Let’s take a look at a case study using Reality Labs’ digital character Trudy. Digital character Trudy consists of 54 meshes with 340K triangles. Rendering Trudy in Blender 3.0 using Cycles’ native alembic Procedural increases the framerate by 12x, from 2 to 24 frames per second. A detailed breakdown of the acceleration for each computation stage is shown in the table below. (Courtesy from Feng Xie, Reality Labs Research)
Statistics: 54 objects, 340K tris, 770MB textures
The team at Facebook is also interested in improving the physical correctness of Cycles BSDFs. For example, a recent contribution saw the rendering of subsurface scattering improved via the addition of an anisotropic phase function to better simulate the interaction between light and skin (tip: human skin has an anisotropy of about 0.8). This contribution was made by Christophe Hery, the co-author of the original Pixar publication introducing this improvement to the rendering community.
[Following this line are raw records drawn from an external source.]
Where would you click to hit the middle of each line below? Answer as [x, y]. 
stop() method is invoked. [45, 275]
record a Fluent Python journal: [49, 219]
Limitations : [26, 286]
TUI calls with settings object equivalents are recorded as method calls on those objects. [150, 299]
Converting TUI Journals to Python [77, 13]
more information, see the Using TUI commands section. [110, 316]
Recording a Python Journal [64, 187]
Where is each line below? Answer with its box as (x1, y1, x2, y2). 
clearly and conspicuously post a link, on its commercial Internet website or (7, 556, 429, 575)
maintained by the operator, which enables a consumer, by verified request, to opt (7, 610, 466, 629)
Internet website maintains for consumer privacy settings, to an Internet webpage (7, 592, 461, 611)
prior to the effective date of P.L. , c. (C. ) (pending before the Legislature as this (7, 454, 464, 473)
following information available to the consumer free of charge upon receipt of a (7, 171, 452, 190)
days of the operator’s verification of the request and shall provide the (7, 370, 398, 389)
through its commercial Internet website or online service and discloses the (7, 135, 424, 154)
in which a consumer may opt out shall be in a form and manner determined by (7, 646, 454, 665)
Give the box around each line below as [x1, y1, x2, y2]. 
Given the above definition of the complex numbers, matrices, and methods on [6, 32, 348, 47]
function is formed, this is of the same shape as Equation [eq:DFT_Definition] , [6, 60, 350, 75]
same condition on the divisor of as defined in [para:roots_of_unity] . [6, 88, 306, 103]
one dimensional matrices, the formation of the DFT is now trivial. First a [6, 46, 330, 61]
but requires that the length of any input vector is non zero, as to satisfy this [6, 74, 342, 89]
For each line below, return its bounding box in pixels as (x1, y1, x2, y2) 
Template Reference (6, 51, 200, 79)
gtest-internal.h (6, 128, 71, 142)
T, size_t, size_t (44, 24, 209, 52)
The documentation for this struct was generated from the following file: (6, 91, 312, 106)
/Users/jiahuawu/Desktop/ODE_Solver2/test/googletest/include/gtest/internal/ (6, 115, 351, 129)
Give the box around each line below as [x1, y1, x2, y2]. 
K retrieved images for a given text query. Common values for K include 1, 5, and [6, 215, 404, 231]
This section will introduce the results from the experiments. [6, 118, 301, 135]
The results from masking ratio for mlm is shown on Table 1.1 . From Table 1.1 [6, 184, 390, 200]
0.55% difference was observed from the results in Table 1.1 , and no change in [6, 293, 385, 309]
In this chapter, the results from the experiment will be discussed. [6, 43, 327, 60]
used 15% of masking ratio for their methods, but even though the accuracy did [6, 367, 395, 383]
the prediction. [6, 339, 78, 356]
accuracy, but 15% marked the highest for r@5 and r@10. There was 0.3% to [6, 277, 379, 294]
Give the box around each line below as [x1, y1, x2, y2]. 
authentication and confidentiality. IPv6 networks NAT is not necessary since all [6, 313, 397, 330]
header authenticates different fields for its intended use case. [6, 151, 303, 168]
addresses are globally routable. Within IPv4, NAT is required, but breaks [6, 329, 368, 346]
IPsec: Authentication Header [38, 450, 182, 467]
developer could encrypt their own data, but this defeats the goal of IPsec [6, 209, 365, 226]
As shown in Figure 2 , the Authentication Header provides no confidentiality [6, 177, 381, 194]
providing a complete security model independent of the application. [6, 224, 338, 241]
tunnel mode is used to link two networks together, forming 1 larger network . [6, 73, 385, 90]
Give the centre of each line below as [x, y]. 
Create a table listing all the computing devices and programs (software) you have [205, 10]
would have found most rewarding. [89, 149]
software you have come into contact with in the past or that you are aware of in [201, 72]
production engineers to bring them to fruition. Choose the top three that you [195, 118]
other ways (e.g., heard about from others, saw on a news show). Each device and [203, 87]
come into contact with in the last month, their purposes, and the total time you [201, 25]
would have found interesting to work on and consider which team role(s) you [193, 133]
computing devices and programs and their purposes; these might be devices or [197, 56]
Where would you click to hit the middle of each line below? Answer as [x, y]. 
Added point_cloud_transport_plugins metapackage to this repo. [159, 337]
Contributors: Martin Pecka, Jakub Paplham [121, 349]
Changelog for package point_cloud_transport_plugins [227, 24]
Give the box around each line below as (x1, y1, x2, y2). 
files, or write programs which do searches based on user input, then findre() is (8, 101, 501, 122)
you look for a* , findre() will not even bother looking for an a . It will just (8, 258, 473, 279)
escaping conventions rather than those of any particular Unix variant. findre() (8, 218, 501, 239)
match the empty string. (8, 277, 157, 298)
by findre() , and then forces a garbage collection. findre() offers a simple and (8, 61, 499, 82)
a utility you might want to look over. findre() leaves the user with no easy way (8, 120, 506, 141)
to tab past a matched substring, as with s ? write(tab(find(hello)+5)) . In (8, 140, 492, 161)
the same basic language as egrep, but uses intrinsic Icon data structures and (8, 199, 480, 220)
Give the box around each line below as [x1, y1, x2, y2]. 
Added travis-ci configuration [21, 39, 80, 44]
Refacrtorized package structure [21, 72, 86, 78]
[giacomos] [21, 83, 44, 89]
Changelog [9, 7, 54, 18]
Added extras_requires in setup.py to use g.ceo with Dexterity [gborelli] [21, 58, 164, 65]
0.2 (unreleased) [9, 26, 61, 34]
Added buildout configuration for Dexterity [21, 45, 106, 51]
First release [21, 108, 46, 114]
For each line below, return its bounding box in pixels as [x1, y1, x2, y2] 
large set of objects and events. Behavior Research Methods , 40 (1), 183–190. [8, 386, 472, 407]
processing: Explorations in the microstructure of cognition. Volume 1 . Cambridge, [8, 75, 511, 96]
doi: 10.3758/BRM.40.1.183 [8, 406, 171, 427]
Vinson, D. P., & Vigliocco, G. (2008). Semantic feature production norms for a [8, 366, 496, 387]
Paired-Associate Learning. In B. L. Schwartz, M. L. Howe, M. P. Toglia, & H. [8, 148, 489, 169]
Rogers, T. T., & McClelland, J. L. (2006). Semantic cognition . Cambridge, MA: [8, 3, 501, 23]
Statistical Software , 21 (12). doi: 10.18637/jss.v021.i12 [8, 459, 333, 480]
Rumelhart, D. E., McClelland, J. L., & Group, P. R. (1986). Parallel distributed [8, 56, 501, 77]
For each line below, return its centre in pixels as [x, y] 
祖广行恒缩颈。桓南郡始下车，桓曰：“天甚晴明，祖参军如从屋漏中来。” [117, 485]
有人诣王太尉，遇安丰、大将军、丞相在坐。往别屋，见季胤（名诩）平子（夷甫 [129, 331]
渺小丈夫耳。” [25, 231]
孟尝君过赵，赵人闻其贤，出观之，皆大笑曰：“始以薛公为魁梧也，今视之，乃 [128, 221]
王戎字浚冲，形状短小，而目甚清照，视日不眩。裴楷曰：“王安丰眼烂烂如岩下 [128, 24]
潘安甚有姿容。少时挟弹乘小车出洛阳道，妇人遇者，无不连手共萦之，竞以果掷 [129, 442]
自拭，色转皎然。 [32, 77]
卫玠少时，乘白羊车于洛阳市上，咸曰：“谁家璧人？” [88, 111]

Although this collaboration was previously focused on synchronization speed, it is now focused on physical correctness and path tracing speed. A patch for manifold next event estimation, which will improve the rendering of caustics, will be soon submitted for review and inclusion. There are also several optimizations still possible in the work to improve the performance of Cycles’ data transfer and memory usage (especially VRAM).